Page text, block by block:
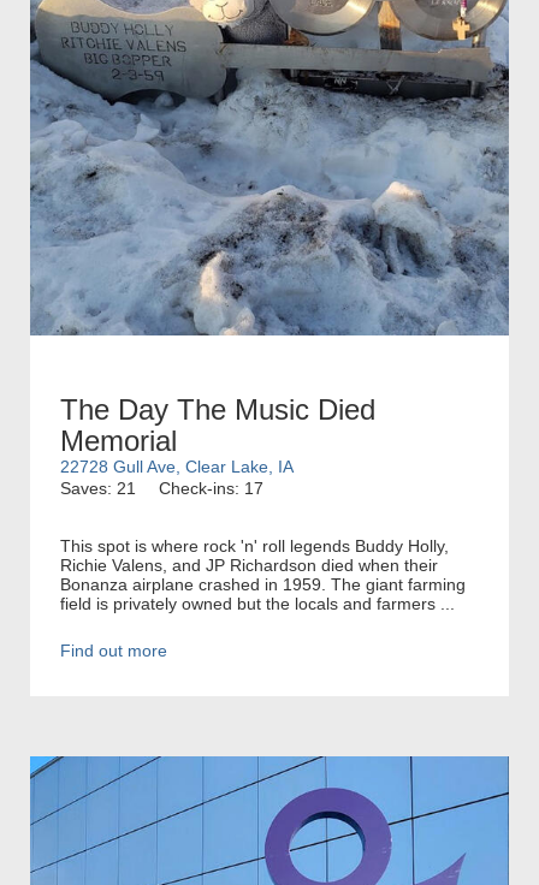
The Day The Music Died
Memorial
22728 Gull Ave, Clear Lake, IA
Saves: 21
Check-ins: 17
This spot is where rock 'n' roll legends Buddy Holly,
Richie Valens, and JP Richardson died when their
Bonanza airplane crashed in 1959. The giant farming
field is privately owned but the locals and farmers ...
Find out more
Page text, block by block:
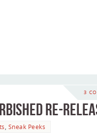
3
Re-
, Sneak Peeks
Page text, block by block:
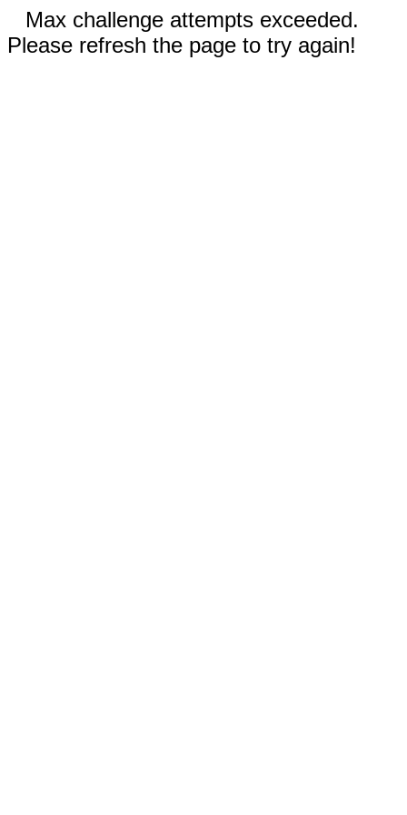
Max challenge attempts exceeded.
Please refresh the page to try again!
============
» **EXERCISE GOAL**:
Only the pictures are to be left out, and all of the data must otherwise be transcribed exactly.

» **SOLUTION FOR THIS TASK**:
Page text, block by block:
The Day The Music Died
Memorial
22728 Gull Ave, Clear Lake, IA
Saves: 21
Check-ins: 17
This spot is where rock 'n' roll legends Buddy Holly,
Richie Valens, and JP Richardson died when their
Bonanza airplane crashed in 1959. The giant farming
field is privately owned but the locals and farmers ...
Find out more
Page text, block by block:
3
Re-
, Sneak Peeks
Page text, block by block:
Max challenge attempts exceeded.
Please refresh the page to try again!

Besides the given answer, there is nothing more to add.